Monaco GP F1 Strategy Report Podcast – featuring Rob James from the Box of Neutrals podcast.

Monaco is the most prestigious, glamorous and unique event on the Formula 1 calendar and the challenging street track produced another thrilling grand prix on Sunday. The race featured so many different elements and incidents, but Lewis Hamilton emerged from it all to claim his first win of 2016.

Strategy once again played a crucial part in the race. Conditions were ideal for producing a stunning spectacle, starting in very wet conditions but gradually drying out as things progressed. Here are all of the main strategy stories from the 2016 Monaco Grand Prix:

Red Bull takes a risk

Many were expecting rain at some point on Sunday but Red Bull Racing still opted to take a risk in qualifying and attempt to get Daniel Ricciardo through to Q3 on the super-soft tyre, meaning he would start on that compound if things remained dry.

Red Bull left it late fitting the red-marked tyre to his car in Q2, meaning no one was able to copy that strategy, but it proved to work and Ricciardo easily progressed through to the top 10 shoot-out. Obviously the rain arrived in time for the race start, making the decision redundant, but what could have happened if things were dry?

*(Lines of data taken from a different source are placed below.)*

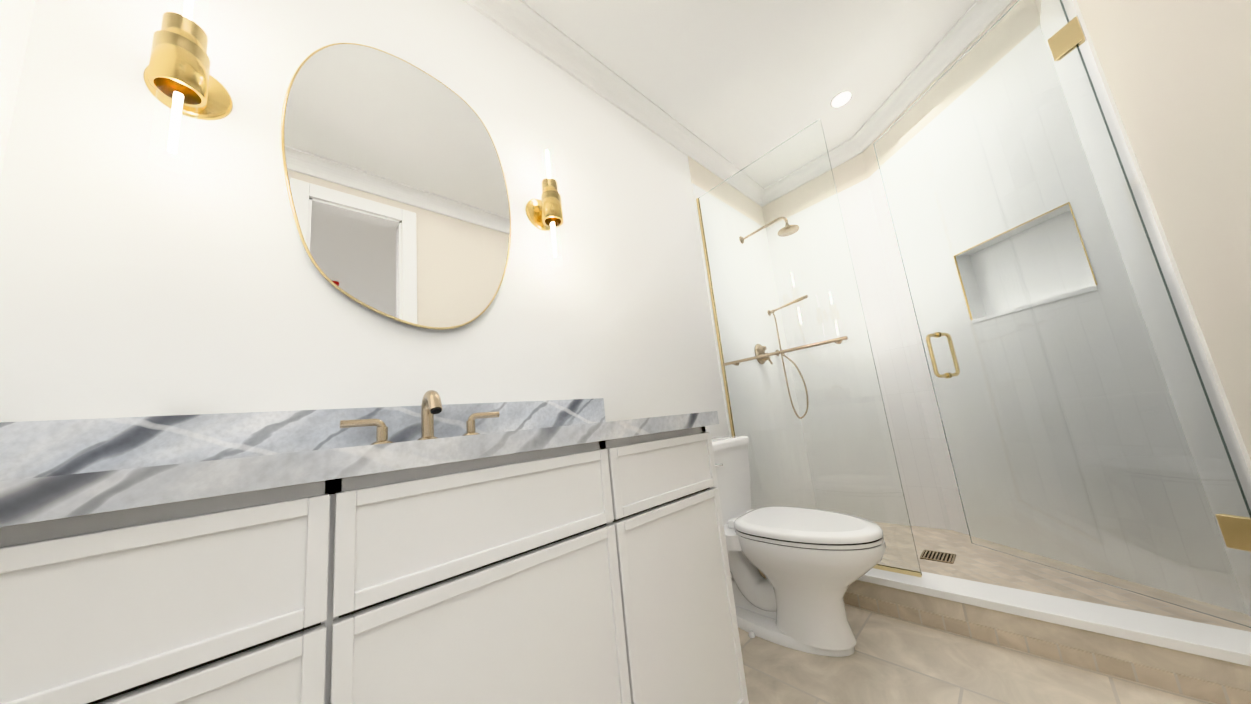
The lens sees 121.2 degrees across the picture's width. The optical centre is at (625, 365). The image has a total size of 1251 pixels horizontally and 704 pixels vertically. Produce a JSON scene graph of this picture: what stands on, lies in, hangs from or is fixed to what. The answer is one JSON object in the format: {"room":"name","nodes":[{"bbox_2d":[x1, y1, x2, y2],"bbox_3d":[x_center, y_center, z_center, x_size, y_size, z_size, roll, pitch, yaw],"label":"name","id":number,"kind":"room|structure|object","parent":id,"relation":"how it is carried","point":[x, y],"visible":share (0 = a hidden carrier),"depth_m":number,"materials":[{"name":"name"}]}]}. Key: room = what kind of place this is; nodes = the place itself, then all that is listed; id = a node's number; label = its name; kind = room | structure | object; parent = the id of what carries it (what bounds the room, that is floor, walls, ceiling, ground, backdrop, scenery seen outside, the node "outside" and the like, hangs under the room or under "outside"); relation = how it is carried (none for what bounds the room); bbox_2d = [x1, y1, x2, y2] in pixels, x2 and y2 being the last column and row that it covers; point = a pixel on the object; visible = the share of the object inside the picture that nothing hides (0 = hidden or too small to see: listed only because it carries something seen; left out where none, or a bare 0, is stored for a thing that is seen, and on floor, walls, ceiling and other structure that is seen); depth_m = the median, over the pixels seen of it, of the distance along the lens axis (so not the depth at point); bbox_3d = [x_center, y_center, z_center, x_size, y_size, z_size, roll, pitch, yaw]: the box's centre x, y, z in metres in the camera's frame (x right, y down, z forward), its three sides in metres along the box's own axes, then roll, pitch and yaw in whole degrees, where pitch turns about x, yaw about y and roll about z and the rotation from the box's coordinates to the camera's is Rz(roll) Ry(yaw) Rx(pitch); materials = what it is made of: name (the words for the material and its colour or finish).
{"room":"bathroom","nodes":[
{"label":"bathroom","id":0,"kind":"room"},
{"bbox_2d":[0,0,35,175],"bbox_3d":[-0.678,-0.407,0.043,0.100,2.750,1.580,2,-12,-42],"label":"wall","id":1,"kind":"structure","parent":0,"point":[15,19],"depth_m":0.68,"materials":[{"name":"white paint"}]},
{"bbox_2d":[0,398,605,477],"bbox_3d":[-0.602,0.171,1.035,1.372,0.106,0.020,2,-12,-42],"label":"backsplash","id":2,"kind":"structure","parent":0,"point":[49,446],"depth_m":0.77,"materials":[{"name":"white stone"}]},
{"bbox_2d":[0,0,728,437],"bbox_3d":[0.054,-0.195,1.822,3.588,2.750,0.100,2,-12,-42],"label":"wall","id":3,"kind":"structure","parent":0,"point":[140,276],"depth_m":0.92,"materials":[{"name":"white paint"}]},
{"bbox_2d":[143,0,232,166],"bbox_3d":[-1.011,-0.685,0.809,0.136,0.530,0.132,2,-12,-42],"label":"sconce","id":4,"kind":"object","parent":3,"relation":"attached to","point":[179,80],"visible":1,"depth_m":0.78,"materials":[{"name":"gold metal"}]},
{"bbox_2d":[281,43,510,329],"bbox_3d":[-0.684,-0.576,1.154,0.638,0.940,0.020,2,-12,-42],"label":"wall mirror","id":5,"kind":"object","parent":3,"relation":"attached to","point":[397,187],"visible":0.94,"depth_m":1.10,"materials":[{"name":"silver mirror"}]},
{"bbox_2d":[525,140,562,261],"bbox_3d":[-0.316,-0.656,1.441,0.136,0.530,0.132,2,-12,-42],"label":"sconce","id":6,"kind":"object","parent":3,"relation":"attached to","point":[544,213],"visible":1,"depth_m":1.41,"materials":[{"name":"gold metal"}]},
{"bbox_2d":[463,0,739,180],"bbox_3d":[-0.022,-1.513,1.967,3.388,0.100,0.085,2,-12,-42],"label":"crown molding","id":7,"kind":"structure","parent":3,"relation":"attached to","point":[523,22],"depth_m":1.85,"materials":[{"name":"white paint"}]},
{"bbox_2d":[688,156,723,191],"bbox_3d":[0.824,-1.367,2.762,1.057,0.310,0.004,2,-12,-42],"label":"wall band","id":8,"kind":"object","parent":3,"relation":"attached to","point":[705,179],"visible":0.21,"depth_m":2.49,"materials":[{"name":"white paint"}]},
{"bbox_2d":[692,183,731,435],"bbox_3d":[0.969,-0.017,2.541,1.057,2.440,0.008,2,-12,-42],"label":"wall tiles","id":9,"kind":"structure","parent":3,"relation":"attached to","point":[698,192],"depth_m":2.26,"materials":[{"name":"white tile"}]},
{"bbox_2d":[522,0,976,169],"bbox_3d":[0.464,-1.752,1.442,3.588,0.100,1.780,2,-12,-42],"label":"ceiling","id":10,"kind":"structure","parent":0,"point":[740,84],"depth_m":1.88,"materials":[{"name":"white paint"}]},
{"bbox_2d":[830,90,852,107],"bbox_3d":[1.353,-1.669,2.210,0.128,0.004,0.128,2,-12,-42],"label":"recessed light","id":11,"kind":"object","parent":10,"relation":"in","point":[840,99],"visible":1,"depth_m":2.21,"materials":[{"name":"white"}]},
{"bbox_2d":[832,153,867,192],"bbox_3d":[1.936,-0.309,2.350,0.100,2.750,1.680,2,-12,-42],"label":"wall","id":12,"kind":"structure","parent":0,"point":[849,173],"depth_m":2.62,"materials":[{"name":"white paint"}]},
{"bbox_2d":[828,138,861,168],"bbox_3d":[1.449,-1.533,2.805,0.085,0.100,0.836,2,-12,-42],"label":"crown molding","id":13,"kind":"structure","parent":12,"relation":"attached to","point":[845,151],"depth_m":2.62,"materials":[{"name":"white paint"}]},
{"bbox_2d":[837,178,950,529],"bbox_3d":[1.621,-0.076,2.606,0.008,2.440,0.788,2,-12,-42],"label":"wall tile","id":14,"kind":"structure","parent":12,"relation":"attached to","point":[920,479],"depth_m":2.39,"materials":[{"name":"white tile"}]},
{"bbox_2d":[862,0,1017,177],"bbox_3d":[2.025,-0.406,1.816,0.220,2.750,1.243,-5,-9,-7],"label":"wall","id":15,"kind":"structure","parent":0,"point":[870,159],"depth_m":2.24,"materials":[{"name":"white paint"}]},
{"bbox_2d":[868,169,968,534],"bbox_3d":[1.972,-0.243,1.813,0.112,2.440,1.103,-5,-9,-7],"label":"wall tile","id":16,"kind":"structure","parent":15,"relation":"attached to","point":[952,499],"depth_m":2.26,"materials":[{"name":"white tile"}]},
{"bbox_2d":[852,0,1013,151],"bbox_3d":[1.728,-1.680,2.083,0.085,0.100,1.113,-5,-9,-7],"label":"crown molding","id":17,"kind":"structure","parent":15,"relation":"attached to","point":[973,23],"depth_m":1.99,"materials":[{"name":"white paint"}]},
{"bbox_2d":[738,604,1216,703],"bbox_3d":[0.307,1.026,0.574,2.361,0.100,1.780,2,-12,-42],"label":"floor","id":18,"kind":"structure","parent":0,"point":[892,660],"depth_m":1.14,"materials":[{"name":"tile"}]},
{"bbox_2d":[0,414,748,703],"bbox_3d":[-0.366,0.627,0.755,1.372,0.881,0.568,2,-12,-42],"label":"bathroom vanity","id":19,"kind":"object","parent":18,"relation":"on","point":[573,551],"depth_m":0.50,"materials":[{"name":"white wood"}]},
{"bbox_2d":[0,411,717,489],"bbox_3d":[-0.413,0.191,0.825,1.372,0.040,0.568,2,-12,-42],"label":"countertop","id":20,"kind":"structure","parent":19,"relation":"on","point":[277,455],"depth_m":0.50,"materials":[{"name":"white stone"}]},
{"bbox_2d":[340,390,499,444],"bbox_3d":[-0.529,0.136,0.971,0.395,0.138,0.127,2,-12,-42],"label":"faucet","id":21,"kind":"object","parent":20,"relation":"on","point":[431,405],"visible":0.92,"depth_m":0.95,"materials":[{"name":"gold metal"}]},
{"bbox_2d":[711,436,885,656],"bbox_3d":[0.633,0.699,1.495,0.490,0.767,0.783,2,-12,-42],"label":"toilet","id":22,"kind":"object","parent":18,"relation":"on","point":[811,564],"visible":0.67,"depth_m":1.34,"materials":[{"name":"white ceramic"}]},
{"bbox_2d":[759,526,1250,703],"bbox_3d":[1.632,1.057,1.784,1.227,0.150,1.780,2,-12,-42],"label":"floor","id":23,"kind":"structure","parent":0,"point":[975,562],"depth_m":1.36,"materials":[{"name":"tile"}]},
{"bbox_2d":[920,550,955,563],"bbox_3d":[1.615,0.986,1.823,0.130,0.005,0.130,2,-12,-42],"label":"floor drain","id":24,"kind":"object","parent":23,"relation":"on","point":[938,556],"visible":1,"depth_m":1.82,"materials":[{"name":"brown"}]},
{"bbox_2d":[1077,0,1250,458],"bbox_3d":[1.134,-0.513,0.573,3.488,2.750,0.100,2,-12,-42],"label":"wall","id":25,"kind":"structure","parent":0,"point":[1177,73],"depth_m":0.86,"materials":[{"name":"beige paint"}]},
{"bbox_2d":[758,568,1250,690],"bbox_3d":[1.221,0.945,1.436,0.155,0.145,1.580,2,-12,-42],"label":"shower curb","id":26,"kind":"structure","parent":25,"relation":"attached to","point":[1212,653],"depth_m":1.12,"materials":[{"name":"stone"}]},
{"bbox_2d":[696,119,921,576],"bbox_3d":[0.835,-0.124,1.898,0.080,2.179,0.780,2,-12,-42],"label":"glass","id":27,"kind":"object","parent":26,"relation":"on","point":[806,410],"visible":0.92,"depth_m":1.85,"materials":[{"name":"clear glass"}]},
{"bbox_2d":[1062,0,1250,509],"bbox_3d":[1.805,-0.322,1.216,0.494,2.440,0.008,2,-12,-42],"label":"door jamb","id":28,"kind":"structure","parent":25,"relation":"attached to","point":[1228,426],"depth_m":1.07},
{"bbox_2d":[873,0,1250,627],"bbox_3d":[1.587,-0.283,1.460,0.140,2.163,0.812,-5,-9,-7],"label":"shower door","id":29,"kind":"structure","parent":28,"relation":"attached to","point":[1084,437],"depth_m":1.31,"materials":[{"name":"clear glass"}]}
]}

It is hard to really predict how the race could have panned out. A two-stop race was theoretically fastest but traffic problems would have cost drivers time, so a one-stop was always going to be the preferred option.

The super-soft tyre showed good performance and durability during practice, as the middle compound of the three taken to Monaco by Pirelli. Running a longer first stint if things had remained dry, having started from pole position, would have helped Ricciardo stay out of traffic and given him an advantage when the ultra-softs started to go off.

With Monaco being so difficult to overtake on as well, it could have helped him stay out front for longer. But then, if he had lost a few positions early on while others were on ultra-softs and then gone to the new purple-marked compound for his final stint, he could have struggled to get past the cars on the slower tyres.

Vettel makes an early move

Kevin Magnussen was the first to move onto the intermediate tyres early on in the race, just as his team-mate crashed. Sebastian Vettel was the first front-runner to make the switch and initially times were quite comparable, but the inters soon found more grip and speed.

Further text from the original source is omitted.